The provision was inserted at the last minute by Senator Daniel Inouye, Democrat of Hawaii, who has close ties to the US military command in the Pacific, which is based in Hawaii, human rights campaigners in Washington said.

The Indonesian armed forces have lost much of their authority since the fall of former President Suharto in 1998. But they have regained some influence by supporting the rise to power of the current president, Megawati Sukarnoputri.

She has given the military new latitude to suppress armed separatist movements in resource-rich provinces like Aceh and Irian Jaya. Mrs. Megawati wants to prevent any further fragmentation of the country following the loss of East Timor in 1999.

"Counter-terrorism must not be used as an excuse to resume training for a military which terrorizes its own people and continues to enjoy impunity for its scorched-earth campaign in East Timor," said Kurt Biddle, the Washington coordinator of the Indonesia Human Rights Network.

The Indonesian military has made it clear to the United States that in return for closer cooperation in combating terrorism, restrictions on military sales, aid and training should be lifted. Some Indonesian officers have contended that the embargo is undermining the government's ability to maintain the stability and unity of Indonesia.

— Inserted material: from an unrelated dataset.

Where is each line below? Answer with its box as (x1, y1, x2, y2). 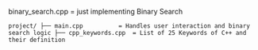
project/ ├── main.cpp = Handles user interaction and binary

The chief of the Indonesian Air Force, Marshal Hanafie Asnan, said recently that as little as 40 percent of the country's 233 US-made military aircraft could be flown; the rest were grounded because of a shortage of spare parts and maintenance problems arising from the embargo.

Human rights campaigners in Washington said that Mr. Inouye inserted the provision to establish a Regional Defense Counter-Terrorism Fellowship Program at the behest of Admiral Dennis Blair, the commander of the US Pacific Command, and other Pentagon officials who want the United States to be able to work more closely with the Indonesian military.

But other analysts said that the move to resume cooperation with the Indonesian armed forces has backing from the highest echelons of the US Defense Department, where officials are said to argue that only by engaging and assisting the Indonesian military can its professional performance be improved.

In an Indonesian television interview last month, Paul Wolfowitz, the US deputy defense secretary and a former ambassador to Indonesia, called for better intelligence-sharing and checks on terrorist financing between the United States and Indonesia.

"We estimate that there are Qaida cells in some 60 countries, including definitely the United States and pretty definitely Indonesia," he said. "So when we eliminate Qaida in Afghanistan, we still have a lot of work to do."

The US defense secretary, Donald Rumsfeld, also strongly supports closer links with the Indonesian military, analysts said. On a visit to Australia earlier this year, Mr. Rumsfeld recalled attending the funeral of President Gamal Abdel Nasser of Egypt in 1970 as a member of the official US delegation and meeting Mr. Nasser's vice president and successor, Anwar Sadat.

Mr. Rumsfeld mentioned the meeting as evidence of the importance of the US military maintaining links with the armed forces of Indonesia and other foreign countries that do not always act in ways America approves.

Mr. Sadat, who was to become a key US ally in a tumultuous and strategically important part of the world, "told us that he had been trained in the US Army school in the United States, and had a wonderful feeling for the United States," Mr. Rumsfeld said. "He had no issue with us at all, except Israel. Yet he had Soviets all over his country at the time."

Mr. Rumsfeld was speaking to a group of journalists in Canberra in July. One had asked whether the United States would be seeking to reestablish military-to-military ties with Indonesia anytime soon. Mr. Rumsfeld replied that he was "anxious" to rebuild such ties, although he noted the bans imposed by the US Congress.

"I think we ought to be slower to nip those things, because in some countries that are evolving and changing, the military can be a stabilizing influence," Mr. Rumsfeld said. He added that although the behavior of some foreign militaries was not admirable and might not be consonant with the way the United States treated people, "it doesn't mean we should shoot ourselves in the foot."